事業者であるC社は、上述しました通り、育児休業法21条の周知義務や同22条の雇用管理義務がありますので、事前に復職後の配置転換等について十分に周知徹底をしておかなければなりませんでした。そしてさらに、復職後に業務上必要な配置転換がなされる場合においては、その間の事情を十分に説明し、他に適当な職務を提示してそのための教育訓練等を行うなど労働者の納得を得るような措置を講じておくべきだったということになります。

社会保険労務士からのアドバイス(執筆:松井 文男)

平成4年に育児休業法が施行されて早や15年が経過しました。
しかし、まだまだ中小企業においては、育児休業取得に対して非常に消極的な考えをもっている経営者の方も多いかと思われます。
その理由としては、
(1)産前産後の休暇の後、1年近く休まれると業務に支障が出るため、代替要員を必要とする場合や残りの従業員で仕事の段取りを整えていく必要があること。
(2)育児休業取得後職場復帰の予定をしていた従業員が、育児の煩雑さや体調等を理由として復帰を撤回し退職を申し出る場合があり、その場合仕事の段取りを大幅に変更せざるを得ない状況に陥る可能性がある。
等が挙げられます。
本来育児休業法は、「育児休業に関する制度を設けることによって、子育てを契機に退職する者を減らし、より働きやすい職場をつくることを目的とする」(第1条)ことで、女性が妊娠、出産したあとも会社に復帰して仕事を続けることを支援するためにできた法律です。企業にとっても、少子高齢化社会を迎え、労働人口の高齢化に伴い、女性労働者の活用は必須であります。このように、時代の流れとして育児休業法は重要な法律であり、3歳までの子を養育する際の短時間勤務制度、子供が小学校に就学するまでの看護休暇、同じく深夜労働の免除等、労務上における制度も要求しています。
さて本件ですが、C社は次の3点について事前に措置を行っておくべきでした。
1.まず就業規則あるいは育児規程に「原則として休業直前の業務を行うものとする」という文言の後に、追加として「ただし本人の希望がある場合、あるいは組織の変更等やむを得ない事情がある場合には、配置転換や業務内容の変更を行い、元の職場に復帰できない場合がある」という文言を付け加えておくこと。
2.1を踏まえてU社員が育児休業を取得する前に、元の職場に復帰できない場合がある旨を伝えておくこと。
3.U社員が育児休業を取得して6ヶ月経過してあと2ヶ月というところで問題が発生していますが、もっと早い段階で、総務課長として復帰させることに問題がないのか?配置転換をするのであれば、どの部署にするのか?等を考慮し、もしも営業に配置転換を行うとしたら営業部長に相談をする。等の配慮をすること。

次に本件の解決方法についてご説明します。
まずU社員には育児休業を延長してもらうこと、あるいは転職を支援するように進めていくという総務部長の考え方には労務上問題があり、U社員とのトラブルに発展する可能性が非常に高いと思われます。
U社員を総務課長として復帰させることが最も良い方法ですが、現状としては派遣社員が正社員となりU社員より仕事ができて総務部は人員が充足している状態です。

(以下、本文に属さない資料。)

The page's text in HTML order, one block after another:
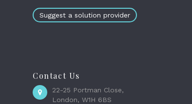
Suggest a solution provider
Contact Us
22-25 Portman Close,
London, W1H 6BS
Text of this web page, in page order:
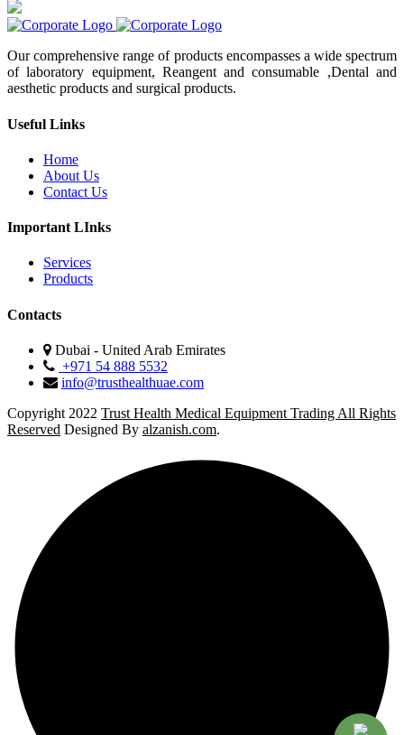
Our comprehensive range of products encompasses a wide spectrum
of laboratory equipment, Reangent and consumable ,Dental and
aesthetic products and surgical products.
Useful Links
Home
About Us
Contact Us
Important LInks
Services
Products
Contacts
Dubai - United Arab Emirates
+971 54 888 5532
info@trusthealthuae.com
Copyright 2022 Trust Health Medical Equipment Trading All Rights
Reserved Designed By alzanish.com.
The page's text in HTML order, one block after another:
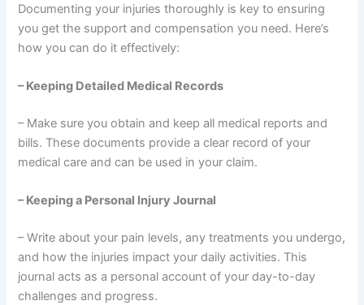
Documenting your injuries thoroughly is key to ensuring
you get the support and compensation you need. Here’s
how you can do it effectively:
– Keeping Detailed Medical Records
– Make sure you obtain and keep all medical reports and
bills. These documents provide a clear record of your
medical care and can be used in your claim.
– Keeping a Personal Injury Journal
– Write about your pain levels, any treatments you undergo,
and how the injuries impact your daily activities. This
journal acts as a personal account of your day-to-day
challenges and progress.
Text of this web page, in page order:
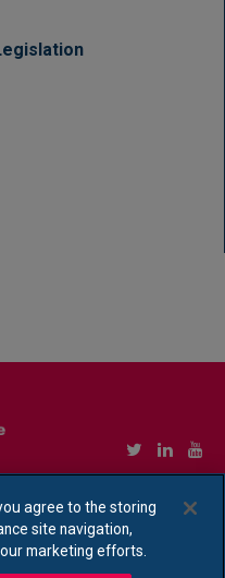
Statement|Privacy Policy Notice
agree to the storing
site navigation,
marketing efforts.
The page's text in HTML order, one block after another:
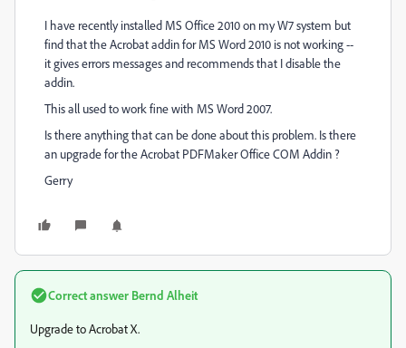
I have recently installed MS Office 2010 on my W7 system but
find that the Acrobat addin for MS Word 2010 is not working --
it gives errors messages and recommends that I disable the
addin.
This all used to work fine with MS Word 2007.
Is there anything that can be done about this problem. Is there
an upgrade for the Acrobat PDFMaker Office COM Addin ?
Gerry
Correct answer Bernd Alheit
Upgrade to Acrobat X.
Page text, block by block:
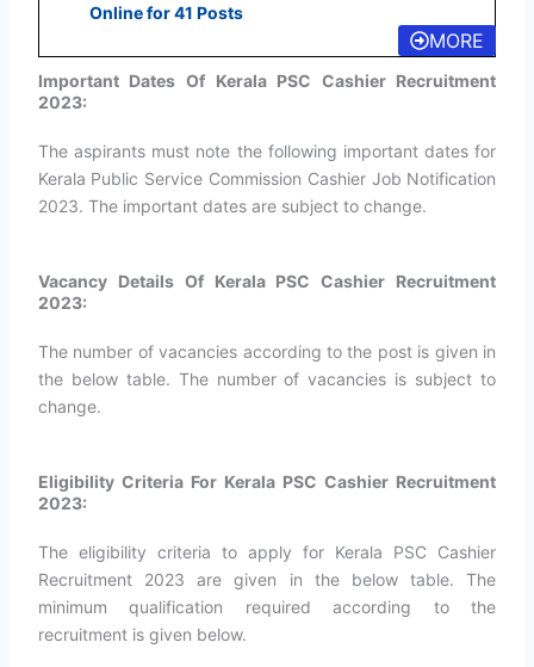
Online for 41 Posts
MORE
Important Dates Of Kerala PSC Cashier Recruitment
2023:
The aspirants must note the following important dates for
Kerala Public Service Commission Cashier Job Notification
2023. The important dates are subject to change.
Vacancy Details Of Kerala PSC Cashier Recruitment
2023:
The number of vacancies according to the post is given in
the below table. The number of vacancies is subject to
change.
Eligibility Criteria For Kerala PSC Cashier Recruitment
2023:
The eligibility criteria to apply for Kerala PSC Cashier
Recruitment 2023 are given in the below table. The
minimum qualification required according to the
recruitment is given below.
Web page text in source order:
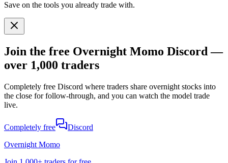
Save on the tools you already trade with.
Join the free Overnight Momo Discord —
over 1,000 traders
Completely free Discord where traders share overnight stocks into
the close for follow-through, and you can watch the model trade
live.
Completely free
Discord
Overnight Momo
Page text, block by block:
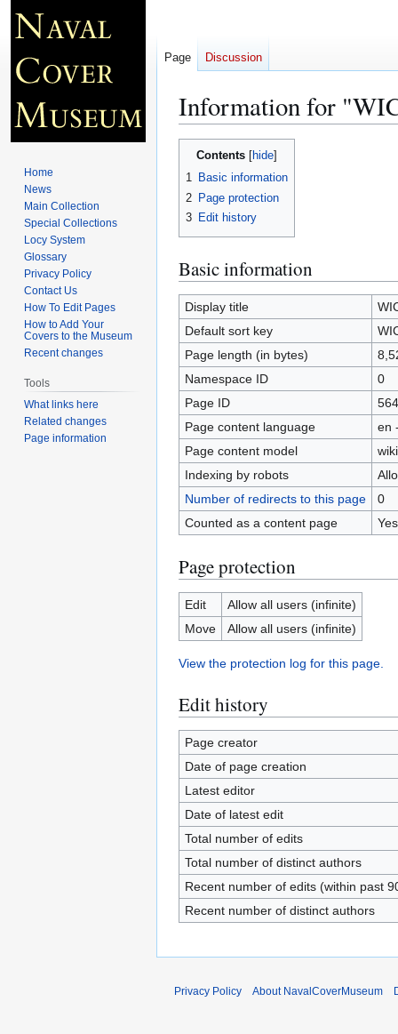
Information for
Jump
Jump
Contents
1 Basic information
2 Page protection
3 Edit history
Basic information
Display title
Default sort key
Page length (in bytes)
Namespace ID
0
Page ID
Page content language
en
Page content model
Indexing by robots
Number of redirects to this page
0
Counted as a content page
Yes
Page protection
Edit
Allow all users (infinite)
Move
Allow all users (infinite)
View the protection log for this page.
Edit history
Page creator
Date of page creation
Latest editor
Date of latest edit
Total number of edits
Total number of distinct authors
Recent number of edits (within past
Recent number of distinct authors
Page Discussion
Home
News
Main Collection
Special Collections
Locy System
Glossary
Privacy Policy
Contact Us
How To Edit Pages
How to Add Your
Covers to the Museum
Recent changes
Tools
What links here
Related changes
Page information
Privacy Policy About NavalCoverMuseum
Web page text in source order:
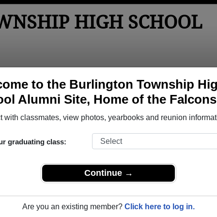
to the Burlington Township
Alumni Site, Home of the
with classmates, view photos, yearbooks and reunion
graduating class:
Continue →
Are you an existing member? Click here to log in.
HIGH SCHOOL
Yearbooks Reunions Obituaries Apparel
Add a
Military Alumni
M Bowers
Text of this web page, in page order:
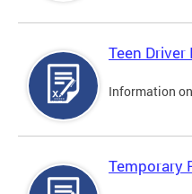
Teen
Information
Temporary
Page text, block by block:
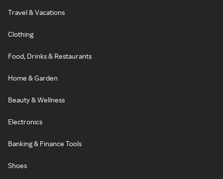
Travel & Vacations
Clothing
Food, Drinks & Restaurants
Home & Garden
Beauty & Wellness
Electronics
Banking & Finance Tools
Shoes
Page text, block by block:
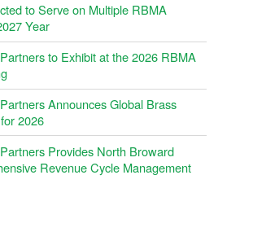
to Serve on Multiple RBMA
Year
to Exhibit at the 2026 RBMA
Announces Global Brass
2026
Provides North Broward
Revenue Cycle Management
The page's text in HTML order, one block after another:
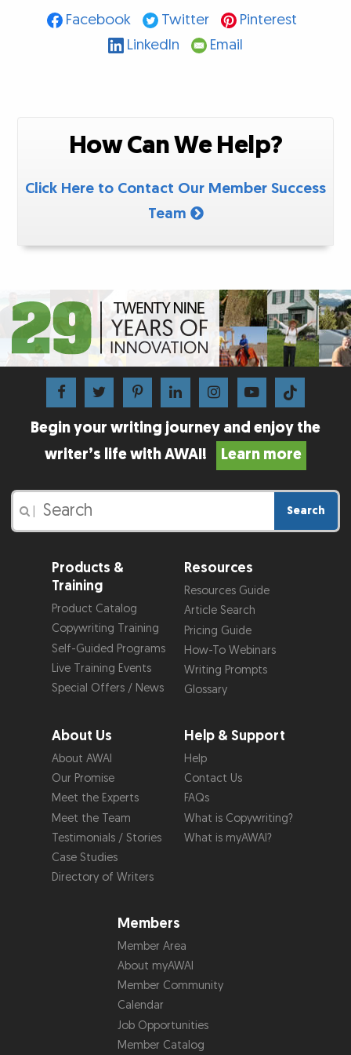
Facebook Twitter
Pinterest
LinkedIn
Email
How Can We Help?
Click Here to Contact Our Member Success
Team
Begin your writing journey and enjoy the
writer’s life with AWAI!
Learn more
Search
Products &
Training
Product Catalog
Copywriting Training
Self-Guided Programs
Live Training Events
Special Offers / News
Resources
Resources Guide
Article Search
Pricing Guide
How-To Webinars
Writing Prompts
Glossary
About Us
About AWAI
Our Promise
Meet the Experts
Meet the Team
Testimonials / Stories
Case Studies
Directory of Writers
Help & Support
Help
Contact Us
FAQs
What is Copywriting?
What is myAWAI?
Members
Member Area
About myAWAI
Member Community
Calendar
Job Opportunities
Member Catalog
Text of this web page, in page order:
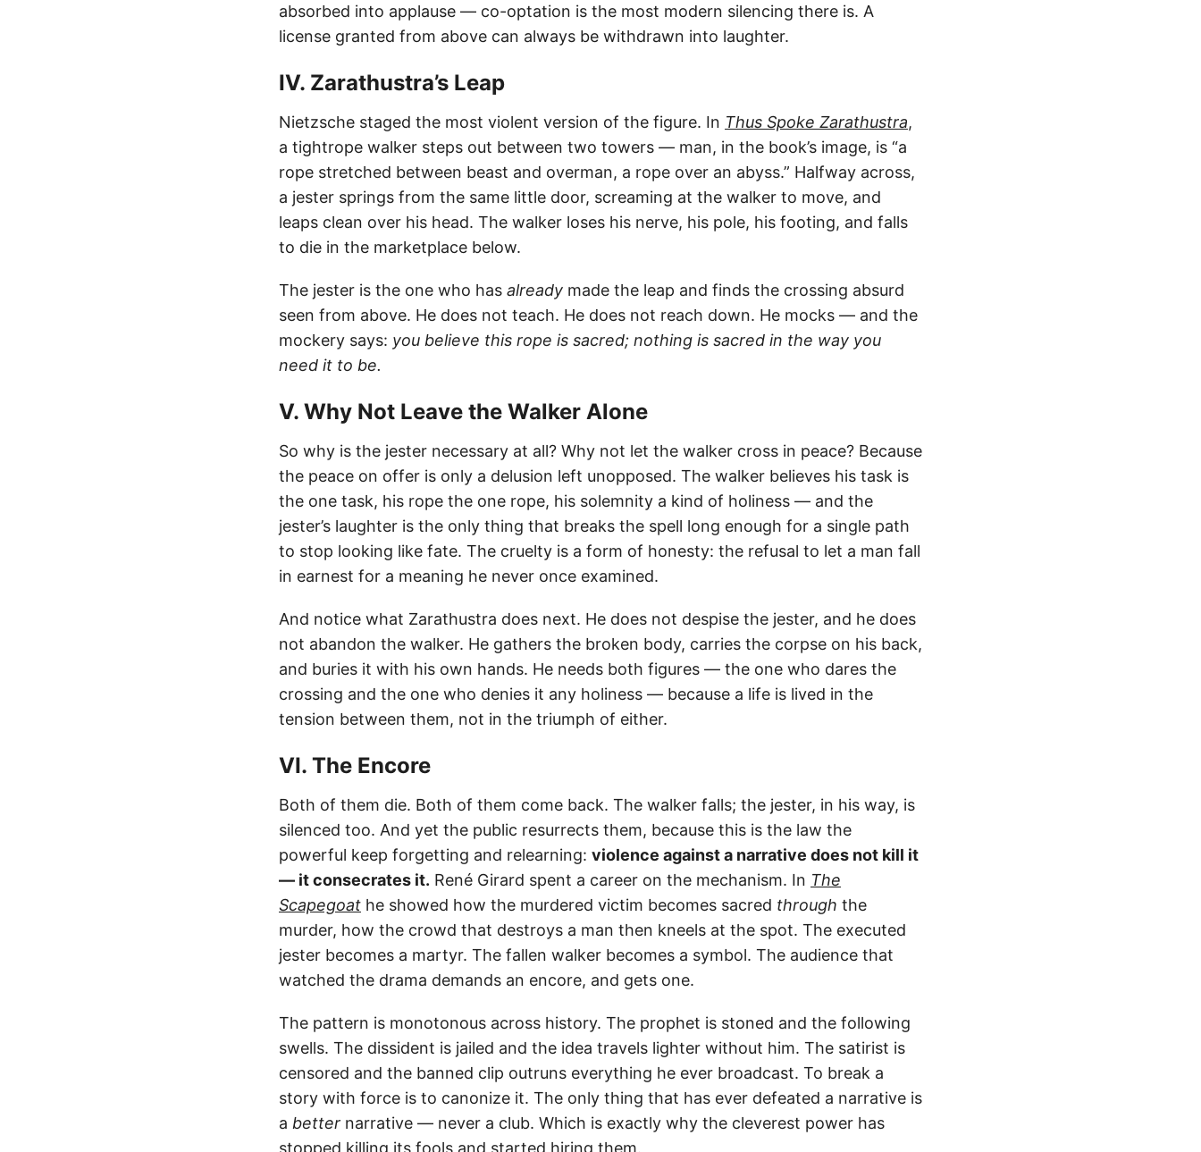
absorbed into applause — co-optation is the most modern silencing there is. A
license granted from above can always be withdrawn into laughter.
IV. Zarathustra’s Leap
Nietzsche staged the most violent version of the figure. In Thus Spoke Zarathustra,
a tightrope walker steps out between two towers — man, in the book’s image, is “a
rope stretched between beast and overman, a rope over an abyss.” Halfway across,
a jester springs from the same little door, screaming at the walker to move, and
leaps clean over his head. The walker loses his nerve, his pole, his footing, and falls
to die in the marketplace below.
The jester is the one who has already made the leap and finds the crossing absurd
seen from above. He does not teach. He does not reach down. He mocks — and the
mockery says: you believe this rope is sacred; nothing is sacred in the way you
need it to be.
V. Why Not Leave the Walker Alone
So why is the jester necessary at all? Why not let the walker cross in peace? Because
the peace on offer is only a delusion left unopposed. The walker believes his task is
the one task, his rope the one rope, his solemnity a kind of holiness — and the
jester’s laughter is the only thing that breaks the spell long enough for a single path
to stop looking like fate. The cruelty is a form of honesty: the refusal to let a man fall
in earnest for a meaning he never once examined.
And notice what Zarathustra does next. He does not despise the jester, and he does
not abandon the walker. He gathers the broken body, carries the corpse on his back,
and buries it with his own hands. He needs both figures — the one who dares the
crossing and the one who denies it any holiness — because a life is lived in the
tension between them, not in the triumph of either.
VI. The Encore
Both of them die. Both of them come back. The walker falls; the jester, in his way, is
silenced too. And yet the public resurrects them, because this is the law the
powerful keep forgetting and relearning: violence against a narrative does not kill it
— it consecrates it. René Girard spent a career on the mechanism. In The
Scapegoat he showed how the murdered victim becomes sacred through the
murder, how the crowd that destroys a man then kneels at the spot. The executed
jester becomes a martyr. The fallen walker becomes a symbol. The audience that
watched the drama demands an encore, and gets one.
The pattern is monotonous across history. The prophet is stoned and the following
swells. The dissident is jailed and the idea travels lighter without him. The satirist is
censored and the banned clip outruns everything he ever broadcast. To break a
story with force is to canonize it. The only thing that has ever defeated a narrative is
a better narrative — never a club. Which is exactly why the cleverest power has
stopped killing its fools and started hiring them.

1. U社員が不快な思いをした点については、総務部長が十分に謝罪したうえで、U社員自身がどのようにしたいのかをヒヤリングする。
2. 退職したいとU社員が申し出てきた場合
精神的に苦痛を受けて仕事ができない状態で、U社員から退職したい旨を申し出てきた場合、会社の不手際を十分謝罪したうえで、退職願を提出させ、自己都合退職として処理をします。この場合はトラブルなしで終わるでしょう。
ただし退職金に特別加算金等を上乗する方法がベターだと思われます。
3. U社員から現職に復帰(総務課長)の要望が出てきた場合
現在の状況を説明し、人員的には充足状態でU社員の居場所がないこと。総務課長としての復帰は現状困難であることを説明する。
そして他部署に異動してもらう旨を説得しますが、U社員が合意しなければ、C社で働く意志がないと結論付けます。そして自己都合退職として処理をしたいところですが、U社員がこれに承諾するかどうか難しいところです。しかしながら何とか承諾するように説得する以外に方法がありません。
4. U社員が他部署に異動をすることについて承諾した場合
配置転換については、課長待遇で他部署に異動するので、配転先の部署に諮っておく必要があります。
そうしなければ配転先部署の従業員とU社員がギクシャクした関係になる可能性がありますし、配転部署の従業員が上層部に対して不信感を持つことになりかねません。また他部署に異動する場合、役職等の地位と給与は育児休業を取得する前と同じにする必要があります。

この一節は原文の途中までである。